Stefania Mosca dice sobre Caracas, en su libro El suplicio de los tiempos, lo siguiente: "Lo parodiado, o mejor, lo paródico será justamente la herencia de la tradición cultural (…) a través de las situaciones de vida que propone una ciudad como Caracas, donde lo impensable ocurre en cada esquina, donde conviven corrientes disímiles, donde la muerte y el goce se parecen de una forma ridícula, donde la banalidad es un espectáculo grotesco de la idea de sofisticación…".
En ese territorio de lo inesperado, llama la atención, por ejemplo, la cantidad de objetos que los publicistas dejan olvidados en las azoteas de las torres y edificios.
Desechan cuanto coroto sobra de su armario mental, y lo dejan allí, relegado a regiones menos espléndidas y de aparadores poco cosmopolitas que otros lugares de la urbe, más pujantes, poseen. Son elementos que un catálogo pormenorizado del arte del mal gusto tendría que incluir complacido entre sus páginas, junto con el conjunto de "objetos encontrados" al azar de Marcel Duchamp, aquella composición de Magritte titulada Quand l'heure sonnera -donde aparece un torso de mujer sin cabeza ni brazos- y los repetitivos retratos de Andy Warhol.
Lo mismo ocurre con la imagen de un pedestal sin estatua y semienvuelto en bolsas negras. En esa base, asoman graffitis de lenguaje incomprensible pintados con spray de diversos colores, mientras la cúspide espera una contesta ante la audacia. Por lo pronto, este soporte sobrelleva una interrogante invisible, un enigma, una adivinanza que revolotea nuestras cabezas sin dar con una solución clara. Icono de una realidad que angustiosamente busca respuestas.
Y en esta búsqueda o aclaratoria de dudas, en esta construcción que vamos siendo, surgen el corneteo, el frenazo del mototaxista intentando no dar con la humanidad de un transeúnte, una gruesa estela de monóxido que se desprende desde una gandola, la vista de un semáforo que por enésima vez se ha averiado esa semana.

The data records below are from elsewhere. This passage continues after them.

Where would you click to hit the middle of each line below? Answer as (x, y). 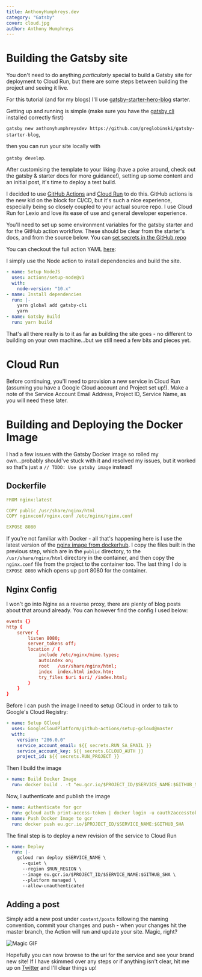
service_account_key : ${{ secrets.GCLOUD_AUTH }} (81, 751)
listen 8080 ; (44, 638)
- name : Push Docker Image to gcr (50, 818)
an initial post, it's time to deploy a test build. (61, 182)
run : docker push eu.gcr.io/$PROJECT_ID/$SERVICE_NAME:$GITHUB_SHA (98, 824)
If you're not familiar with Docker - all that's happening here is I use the (94, 539)
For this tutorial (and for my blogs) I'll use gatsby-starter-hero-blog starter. (98, 99)
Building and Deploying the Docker (95, 425)
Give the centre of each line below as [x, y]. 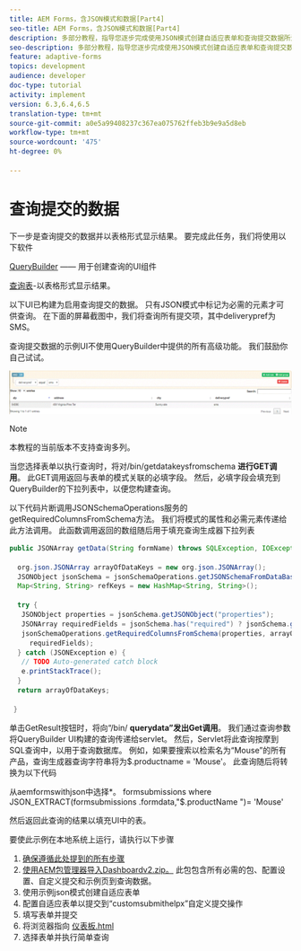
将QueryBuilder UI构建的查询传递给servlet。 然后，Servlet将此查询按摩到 [144, 739]
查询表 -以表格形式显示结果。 [62, 285]
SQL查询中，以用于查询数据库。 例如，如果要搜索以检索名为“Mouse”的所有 [148, 750]
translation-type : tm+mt [56, 114]
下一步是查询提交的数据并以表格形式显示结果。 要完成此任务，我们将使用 [144, 236]
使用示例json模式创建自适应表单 [81, 892]
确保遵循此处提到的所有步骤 [73, 859]
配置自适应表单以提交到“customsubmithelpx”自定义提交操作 [133, 903]
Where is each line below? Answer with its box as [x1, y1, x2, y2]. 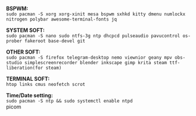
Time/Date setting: [6, 92, 53, 99]
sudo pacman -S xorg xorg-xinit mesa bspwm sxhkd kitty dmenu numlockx [6, 11, 185, 17]
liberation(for [6, 65, 44, 71]
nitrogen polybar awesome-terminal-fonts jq [6, 16, 117, 22]
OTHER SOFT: [6, 48, 41, 55]
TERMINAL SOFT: [6, 75, 50, 82]
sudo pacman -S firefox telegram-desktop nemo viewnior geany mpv [6, 55, 172, 61]
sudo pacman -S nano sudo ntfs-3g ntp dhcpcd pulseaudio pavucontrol [6, 33, 181, 39]
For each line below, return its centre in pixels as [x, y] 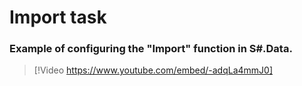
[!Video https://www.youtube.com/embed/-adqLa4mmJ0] [153, 70]
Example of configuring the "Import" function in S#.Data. [151, 49]
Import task [58, 17]
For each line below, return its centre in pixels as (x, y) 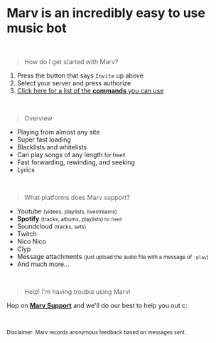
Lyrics (26, 169)
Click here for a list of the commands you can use (90, 90)
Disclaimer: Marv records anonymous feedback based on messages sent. (96, 332)
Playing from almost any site (58, 132)
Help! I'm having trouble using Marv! (77, 291)
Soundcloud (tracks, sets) (52, 226)
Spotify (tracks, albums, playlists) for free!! (69, 218)
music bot (37, 28)
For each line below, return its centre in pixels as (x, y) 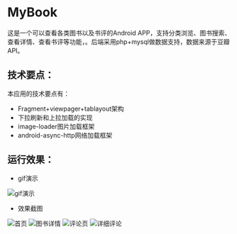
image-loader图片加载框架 (56, 126)
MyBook (33, 12)
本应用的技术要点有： (38, 94)
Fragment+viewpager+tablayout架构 (71, 108)
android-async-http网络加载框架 (65, 135)
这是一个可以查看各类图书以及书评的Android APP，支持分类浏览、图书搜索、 (119, 33)
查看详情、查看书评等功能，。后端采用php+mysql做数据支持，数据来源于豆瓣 (118, 41)
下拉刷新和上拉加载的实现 (55, 117)
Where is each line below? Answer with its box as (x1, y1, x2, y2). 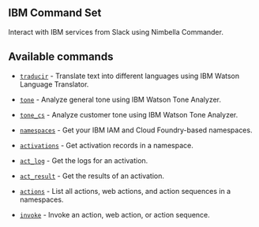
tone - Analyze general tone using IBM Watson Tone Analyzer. (19, 95, 222, 104)
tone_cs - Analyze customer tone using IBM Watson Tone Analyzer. (19, 110, 238, 119)
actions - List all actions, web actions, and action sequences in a (19, 186, 231, 195)
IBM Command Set (8, 6, 102, 20)
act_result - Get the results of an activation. (19, 171, 164, 180)
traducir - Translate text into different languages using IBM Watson (19, 71, 240, 80)
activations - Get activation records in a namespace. (19, 140, 193, 150)
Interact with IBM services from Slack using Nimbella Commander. (8, 27, 223, 36)
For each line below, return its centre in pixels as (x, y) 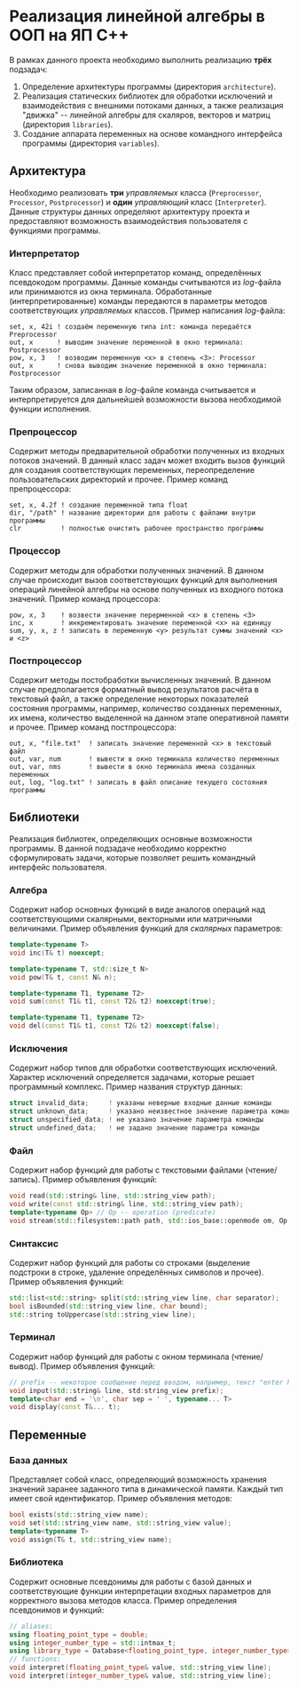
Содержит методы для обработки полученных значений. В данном (137, 570)
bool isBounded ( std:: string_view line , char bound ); (109, 1306)
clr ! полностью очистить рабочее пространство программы (137, 529)
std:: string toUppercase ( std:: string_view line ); (103, 1314)
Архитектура (48, 171)
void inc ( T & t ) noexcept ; (57, 953)
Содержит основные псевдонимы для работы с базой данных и (130, 1581)
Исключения (39, 1048)
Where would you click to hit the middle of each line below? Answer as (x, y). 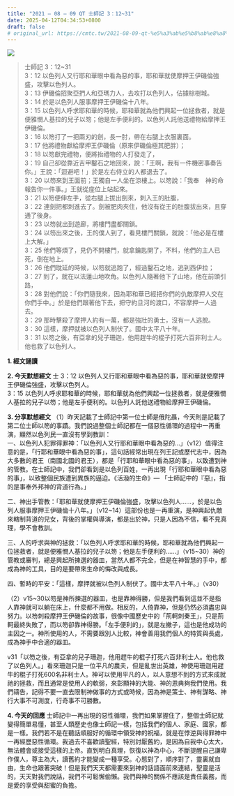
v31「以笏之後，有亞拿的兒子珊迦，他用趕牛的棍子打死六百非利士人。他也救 (116, 657)
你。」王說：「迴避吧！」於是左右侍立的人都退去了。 (97, 172)
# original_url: (31, 33)
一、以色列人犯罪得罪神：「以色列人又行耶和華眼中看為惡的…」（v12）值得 (112, 443)
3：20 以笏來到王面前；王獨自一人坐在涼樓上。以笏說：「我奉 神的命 (124, 180)
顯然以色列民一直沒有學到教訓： (65, 434)
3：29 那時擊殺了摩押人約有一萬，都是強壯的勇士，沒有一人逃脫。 (119, 320)
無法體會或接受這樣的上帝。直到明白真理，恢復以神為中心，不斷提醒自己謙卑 (117, 751)

Ese espacio escoltado por el edificio del Seniat y la Torre Polar aparece como el definitivo reinado de la materia sobre lo humano. Una materia estropeada que acorrala el brazo de una madre que carga a su hijo o el intercambio de miradas entre los amantes que van a su encuentro. El espíritu termina asediado por un universo de humo y carrocería, injuria, abuso y calor, en el que el encuentro humano persiste cansinamente entre golpes, maquinaria y aire embarullado. Así, van quedando atrás la base de la estatua de un personaje que alguna vez…, el monte que insiste en medio del concreto y los adoquines, el arsenal propagandístico, el dominio inquebrantable del asfalto-infierno… "Mete la mano en el bolsillo, saca y abre tu cuchillo y ten cuidao. Pónganme oído en este barrio muchos guapos lo han matao. Calle luna, calle sol. Calle luna, calle sol".